For this reason, an optical Fourier engine can be significantly more efficient than state-of-the-art electronic hardware for the 2D FT, as well as its 1D or higher-dimensional variants using the algorithms described above. Precisely how efficient it is will depend on many factors, like the quality of the optical components, sensitivity of light detectors, and type of interface. The specifications of the device we are developing will be given in a future article, along with quantitative estimates for the gain in efficiency. To give a glimpse of what is to come, let us simply state here that we expect the efficiency boost to be well over an order of magnitude vs the fastest and most efficient modern solutions.
While this article was quite long, the main message is clear and simple: the optical Fourier engine developed by Optalysys will be able to perform any kind of FTs of practical interest. To gather some examples, it can do:
- small or large 2D FTs, with countless applications in image analysis and deep learning (a prominent example being convolutional neural networks, possibly including a Bayesian uncertainty estimate, and a more recent one is logic tensor networks; we have also recently proposed that they may be used in transformers),
- large 1D FTs, which are at the core of signal analysis algorithms, error-correction codes, and cryptosystems (like the NTRU public-key system, and most other lattice-based systems like those used for post-quantum cryptography or in homomorphic encryption),
- large 3D FTs, which can help in computer simulations of fluid dynamics and wave propagation²,
- and higher-dimensional Fourier transforms, if and when the need arises.
Thanks to the peculiar properties of light, the 2D FT can be computed without resorting to any active component and literally at the speed of light, so that optical Fourier engine can be vastly more efficient than state-of-the-art electronic systems.
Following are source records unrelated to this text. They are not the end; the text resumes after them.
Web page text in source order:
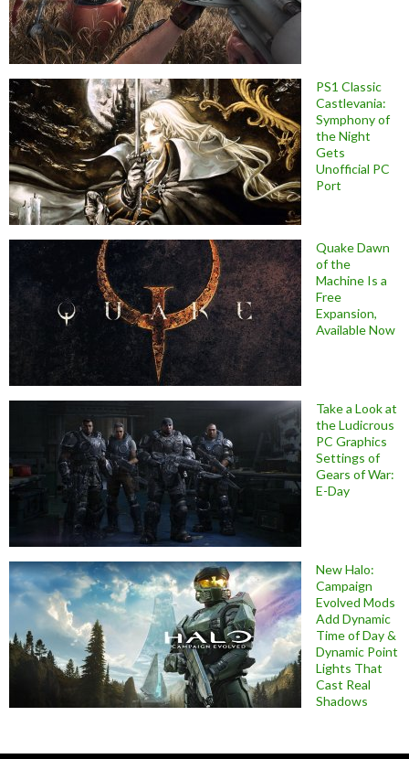
PS1 Classic
Castlevania:
Symphony of
the Night
Gets
Unofficial PC
Port
Quake Dawn
of the
Machine Is a
Free
Expansion,
Available Now
Take a Look at
the Ludicrous
PC Graphics
Settings of
Gears of War:
E-Day
New Halo:
Campaign
Evolved Mods
Add Dynamic
Time of Day &
Dynamic Point
Lights That
Cast Real
Shadows
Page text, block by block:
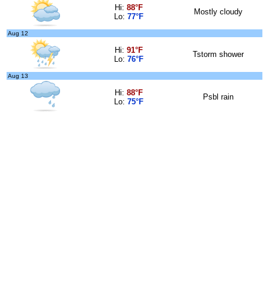
Hi: 88°F
Lo: 77°F
Mostly cloudy
Aug 12
Hi: 91°F
Lo: 76°F
Tstorm shower
Aug 13
Hi: 88°F
Lo: 75°F
Psbl rain
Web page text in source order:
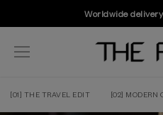
Worldwide
[01] THE TRAVEL EDIT [02] MODERN
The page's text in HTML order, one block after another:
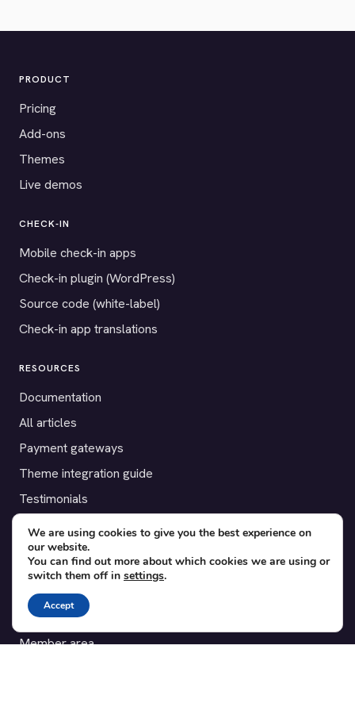
PRODUCT
Pricing
Add-ons
Themes
Live demos
CHECK-IN
Mobile check-in apps
Check-in plugin (WordPress)
Source code (white-label)
Check-in app translations
RESOURCES
Documentation
All articles
Payment gateways
Theme integration guide
Testimonials
SUPPORT
Contact
Blog
Translations
Member area
We are using cookies to give you the best experience on
our website.
You can find out more about which cookies we are using or
switch them off in settings.
Accept
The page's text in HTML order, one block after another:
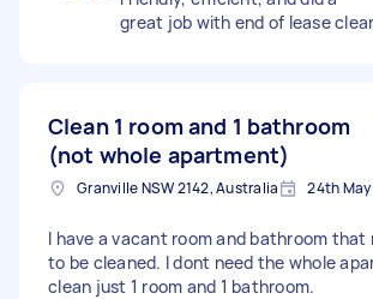
great job with end of lease
Clean 1 room and 1 bathroom
(not whole apartment)
Granville NSW 2142, Australia 24th
I have a vacant room and bathroom that
to be cleaned. I dont need the whole
clean just 1 room and 1 bathroom.
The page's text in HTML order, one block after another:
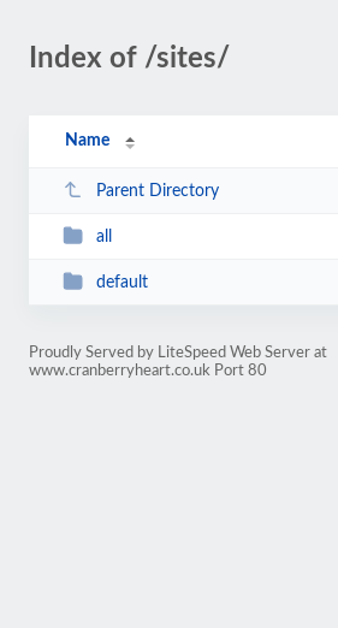
Index of /sites/
Name
Parent Directory
all
default
Proudly Served by LiteSpeed Web Server at
www.cranberryheart.co.uk Port 80
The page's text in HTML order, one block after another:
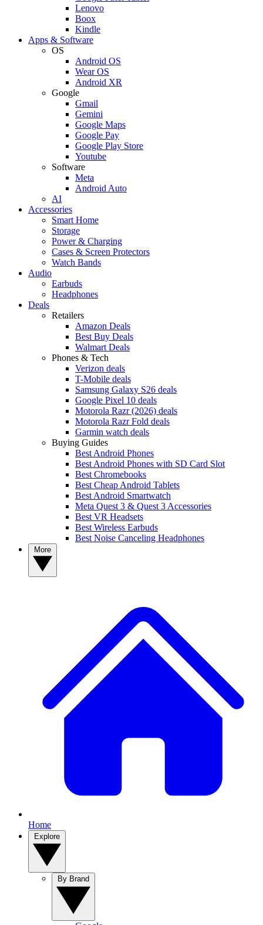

In light of these arguments, and given the wealth of problems which can be accelerated using this mathematical operation, it seems certain that free-space optical computing will play a major role in the future of computing. The question is not if, but when. And, given the pace of the recent progress, it is increasingly evident that the optical computing revolution is just around the corner.
¹ The values we used are: ax=0.02, ay=0.01, az=0.02, and x₀=y₀=z₀=60.
² The last two linked articles give examples in 2D to make visualisation easier; but more realistic examples would generally use 3D simulations.